Rigorous experimental or mathematical results have not been established for any of these approaches. In general, there is no reason to expect that whatever works best in one arena (ant colonies for example) will also work best in another arena (human societies or computation for example). A metaphor can be inspirational, but there is no reason to expect it to be literally true or more than partially useful.

For example, after simulated annealing evaluates a randomly chosen neighbor, the algorithm always moves to the neighbor if it is better, following an intuition from physics. But Walksat does better by sometimes not moving to a neighbor even if it is better.

There are still major opportunities for new heuristic approaches to search and combinatorial optimization.
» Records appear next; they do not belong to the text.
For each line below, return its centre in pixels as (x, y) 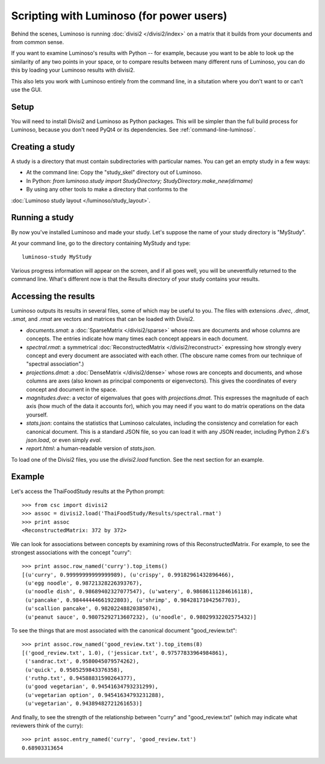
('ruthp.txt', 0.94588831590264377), (81, 678)
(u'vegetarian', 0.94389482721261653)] (84, 704)
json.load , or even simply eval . (64, 440)
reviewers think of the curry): (47, 725)
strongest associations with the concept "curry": (71, 552)
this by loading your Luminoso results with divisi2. (73, 70)
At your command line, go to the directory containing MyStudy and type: (101, 243)
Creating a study (43, 147)
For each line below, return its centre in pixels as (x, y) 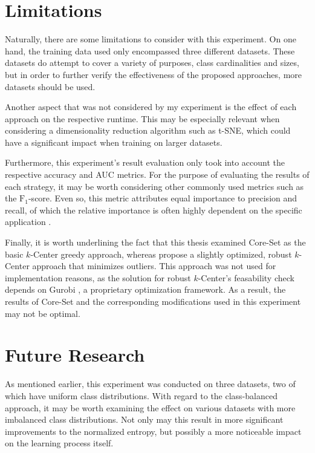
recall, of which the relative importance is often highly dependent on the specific (154, 210)
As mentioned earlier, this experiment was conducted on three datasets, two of (150, 384)
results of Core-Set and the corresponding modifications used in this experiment (153, 301)
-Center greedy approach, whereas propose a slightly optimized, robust (161, 254)
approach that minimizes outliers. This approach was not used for (154, 266)
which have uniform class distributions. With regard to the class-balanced (141, 395)
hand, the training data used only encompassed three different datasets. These (150, 51)
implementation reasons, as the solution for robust (98, 277)
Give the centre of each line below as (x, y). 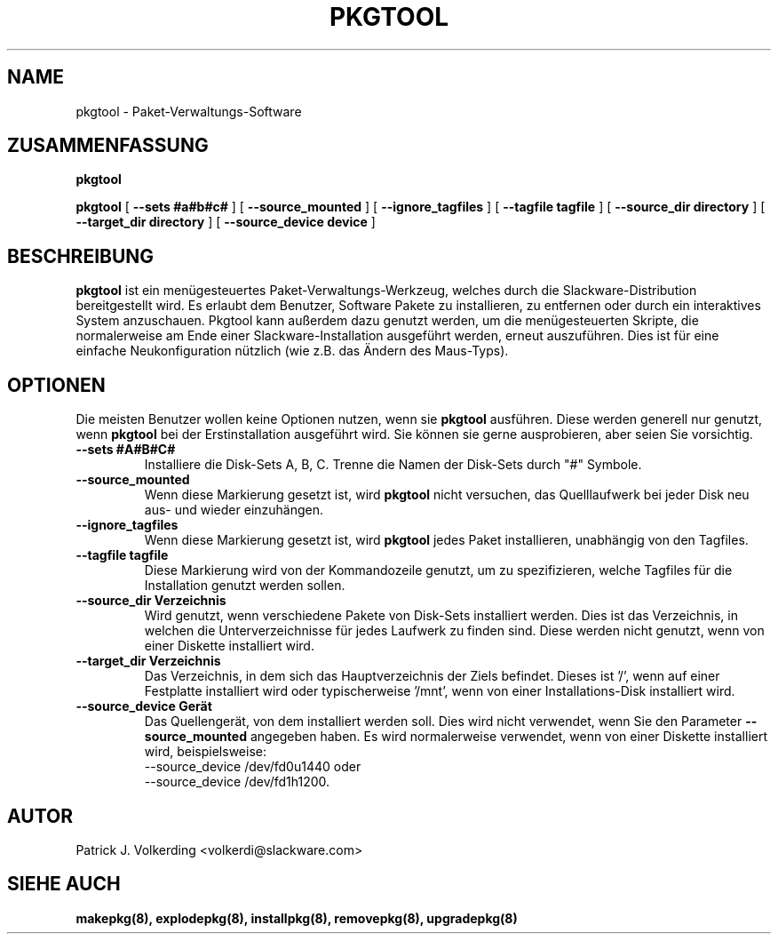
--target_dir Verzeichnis (148, 661)
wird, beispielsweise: (205, 752)
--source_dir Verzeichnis (151, 601)
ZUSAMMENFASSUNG (108, 146)
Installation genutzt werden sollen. (245, 586)
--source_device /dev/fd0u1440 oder (253, 767)
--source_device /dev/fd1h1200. (237, 782)
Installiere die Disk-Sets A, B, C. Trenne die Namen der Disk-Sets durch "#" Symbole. (393, 465)

Some important issues include:

how to define the neighbors of a state (moveset design)
how many neighbors to evaluate at each step (moveset size selection)
how to weight different constraint violations
how to reduce the number of local optima and plateaus
how to compute or approximate an evaluation function rapidly
reusing work performed to evaluate nearby states
balancing random walking and greediness

The fundamental computational issue seems to be how to trade-off improvement along multiple conflicting dimensions. Research should be guided by experimentation and logical argument more than by loose analogies.

The word "metaphorical" is not automatically pejorative. What it suggests is the need for additional thought, because the evaluation of metaphorical methods cannot be purely quantitative, Competing metaphors are always available; which
are better and why?

One issue with metaphor-based methods is the balance between focus on the nature of the method and focus on the nature of the task. What are the fundamental properties of a task that cause certain methods to be suitable? For example, there is a basic difference between offline search, as done by A*, and online search, as done in the first 250A project, where costs incurred already are sunk.